Soco International, whose headquarters are in London, has defended its aerial survey, saying it was being governed and monitored under the terms of the Environmental Acceptability Certificate issued by the DRC’s ministry of the environment, nature conservation and tourism.

But earlier this year the Unesco world heritage committee called for the cancellation of all such Virunga oil permits and appealed to two concession holders, Total and Soco International, not to undertake exploration in world heritage sites. Total has since agreed to respect Virunga park’s current boundaries, leaving Soco as the only oil and gas company planning to explore inside the park’s 7,800 sq km. It claims its area of interest is not near the gorillas’ habitat. Rangers and wildlife experts disagree.

Virunga is already in a fragile state, thanks to poachers. In addition, it sits close to the DRC’s borders with Uganda and Rwanda and has been affected by influxes of refugees and militias during both the Congo civil war and the Rwandan genocide, as well as ongoing skirmishes with rebel groups. It is home to 200 of the endangered mountain gorillas, a quarter of the world population. Although recent years have been a success story for the park, thanks to the efforts of conservationists and local rangers and the number of mountain gorillas has more than doubled in the past decade, many park staff have been killed by poachers and militias. Virunga is temporarily closed to visitors because of the violence.

Last year the UK government expressed its opposition to drilling inside the park. A Foreign Office spokesman said: “The UK opposes oil exploration within Virunga national park, a world heritage site listed by Unesco as being ‘in danger’. We urge any company involved, and the government of DR Congo, to respect the international conventions to which it is a signatory.”

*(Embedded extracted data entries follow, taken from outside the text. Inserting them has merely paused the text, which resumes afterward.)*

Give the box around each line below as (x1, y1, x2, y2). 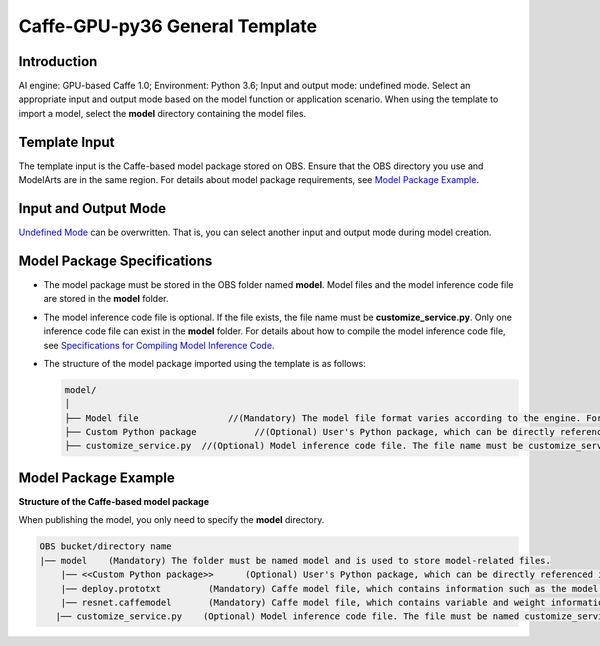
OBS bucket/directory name (39, 541, 172, 552)
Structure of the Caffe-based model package (18, 495, 210, 507)
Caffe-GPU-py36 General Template (18, 15, 318, 37)
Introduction (18, 53, 98, 70)
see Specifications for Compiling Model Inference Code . (43, 339, 275, 351)
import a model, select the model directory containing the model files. (18, 107, 307, 119)
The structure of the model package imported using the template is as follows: (43, 357, 367, 369)
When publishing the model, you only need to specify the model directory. (18, 514, 325, 526)

Drew McVey is the regional manager for East Africa at WWF in the UK and has just returned from the region. He said: “Virunga has been a fantastic success in the past few years. We’ve seen the population of gorillas jump and tourists are starting to come to see them. In terms of the local people, they understand the importance of the mountain gorillas to their future prosperity, and we have even had reports of rebel groups in the park no longer poaching, but making money pretending to be authorised tour operators. Ironically that is a sign of how important these big mammals are.

“Virunga has the most biodiversity in all of Africa … it is heavily populated around the park, so there’s a massive demand on the park and its resources. The conflict that has gone on in the area adds another dimension of fragility.

“But now to have this terrible threat hanging over it of oil exploration is just so disturbing.”